More than a year after the Northeast Delhi riots, a Delhi court Tuesday pronounced its first judgment in a riots case, acquitting a man accused of being part of a mob that allegedly attacked and looted a shop.

Additional Sessions Judge Amitabh Rawat acquitted the accused, Suresh alias Bhatura (27), observing that the “prosecution has miserably failed to prove its case, forget about beyond reasonable doubts. All the major witnesses are at variance with each other on material terms, impacting the prosecution version.”

The accused was represented by a legal aid counsel, Rajeev Pratap Singh, who told the court that his client was granted bail earlier, but “could not pay his surety since he belongs to a poor family”.

The FIR was filed on a complaint by one Asif, who stated that around 4 pm on February 25, 2020, a huge crowd carrying iron rods and lathis came to his shop at Main Babarpur road, broke open the shutter and looted it.

This shop is owned by one Bhagat Singh, who said in his statement to the police that members of the mob looted the shop as they thought it was owned by a Muslim. He told police he tried to reason with the mob, but was chased away.
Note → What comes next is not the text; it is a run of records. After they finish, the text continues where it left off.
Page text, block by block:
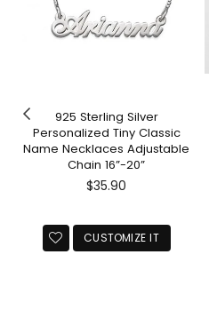
925 Sterling Silver
Personalized Tiny Classic
Name Necklaces Adjustable
Chain 16”-20”
Regular
$35.90
CUSTOMIZE IT

Singh then reached out to a head constable, who reached the spot, and the crowd dispersed.

Discussing the prosecution witnesses’ evidence, the court said “there is no testimony worth its salt which connects the accused to the present offence in question”.

Pointing to “glaring inconsistencies” in the testimony of the prosecution witnesses, the court stated that Asif is “not an eye­witness to the incident of the rioting” and Singh denied having “ever identified the accused either on date of incident or when police came to him with one apprehended individual”.

The court said that the police investigation “is way short of the desired one”.

The court said that Head Constable Sunil’s evidence that he saw the accused on the day of rioting was “untenable” as he did not record any entry of the same.

“It is also important to note that the accused is stated to be a bad character in the area and the fact was known to all the police officials, and despite this, it was not reduced into writing till 01.03.2020, and this is not believable,” the judgement read.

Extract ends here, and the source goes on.